[Data items]
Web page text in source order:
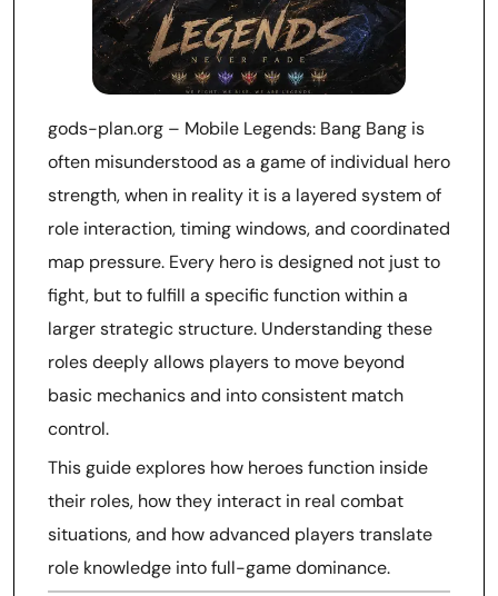
gods-plan.org – Mobile Legends: Bang Bang is
often misunderstood as a game of individual hero
strength, when in reality it is a layered system of
role interaction, timing windows, and coordinated
map pressure. Every hero is designed not just to
fight, but to fulfill a specific function within a
larger strategic structure. Understanding these
roles deeply allows players to move beyond
basic mechanics and into consistent match
control.
This guide explores how heroes function inside
their roles, how they interact in real combat
situations, and how advanced players translate
role knowledge into full-game dominance.
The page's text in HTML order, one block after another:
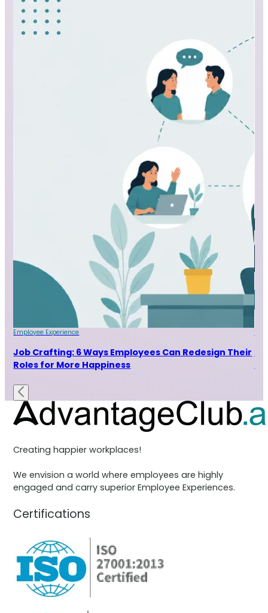
Employee Experience
Job Crafting: 6 Ways Employees Can Redesign Their
Roles for More Happiness
Creating happier workplaces!
We envision a world where employees are highly
engaged and carry superior Employee Experiences.
Certifications
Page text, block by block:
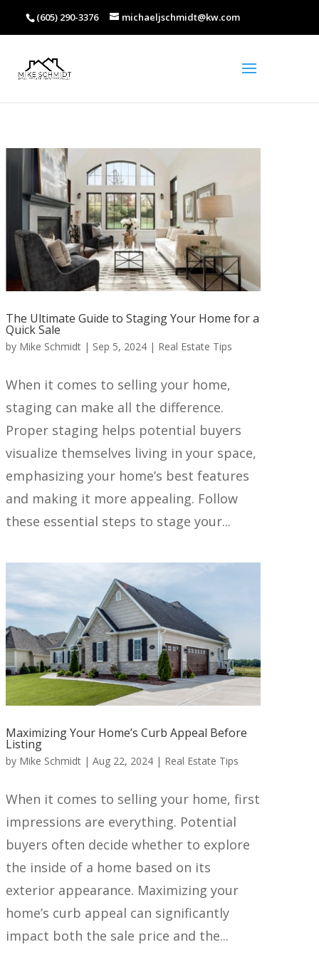
(605) 290-3376 michaeljschmidt@kw.com
The Ultimate Guide to Staging Your Home for a
Quick Sale
by Mike Schmidt| Sep 5, 2024| Real Estate Tips
When it comes to selling your home,
staging can make all the difference.
Proper staging helps potential buyers
visualize themselves living in your space,
emphasizing your home’s best features
and making it more appealing. Follow
these essential steps to stage your...
Maximizing Your Home’s Curb Appeal Before
Listing
by Mike Schmidt| Aug 22, 2024| Real Estate Tips
When it comes to selling your home, first
impressions are everything. Potential
buyers often decide whether to explore
the inside of a home based on its
exterior appearance. Maximizing your
home’s curb appeal can significantly
impact both the sale price and the...

▸ EXERCISE OBJECTIVE: Transcribe every entry word for word, but skip the pictures.

▸ ANSWER FOR THIS EXERCISE:
Web page text in source order:
gods-plan.org – Mobile Legends: Bang Bang is
often misunderstood as a game of individual hero
strength, when in reality it is a layered system of
role interaction, timing windows, and coordinated
map pressure. Every hero is designed not just to
fight, but to fulfill a specific function within a
larger strategic structure. Understanding these
roles deeply allows players to move beyond
basic mechanics and into consistent match
control.
This guide explores how heroes function inside
their roles, how they interact in real combat
situations, and how advanced players translate
role knowledge into full-game dominance.
The page's text in HTML order, one block after another:
Employee Experience
Job Crafting: 6 Ways Employees Can Redesign Their
Roles for More Happiness
Creating happier workplaces!
We envision a world where employees are highly
engaged and carry superior Employee Experiences.
Certifications
Page text, block by block:
(605) 290-3376 michaeljschmidt@kw.com
The Ultimate Guide to Staging Your Home for a
Quick Sale
by Mike Schmidt| Sep 5, 2024| Real Estate Tips
When it comes to selling your home,
staging can make all the difference.
Proper staging helps potential buyers
visualize themselves living in your space,
emphasizing your home’s best features
and making it more appealing. Follow
these essential steps to stage your...
Maximizing Your Home’s Curb Appeal Before
Listing
by Mike Schmidt| Aug 22, 2024| Real Estate Tips
When it comes to selling your home, first
impressions are everything. Potential
buyers often decide whether to explore
the inside of a home based on its
exterior appearance. Maximizing your
home’s curb appeal can significantly
impact both the sale price and the...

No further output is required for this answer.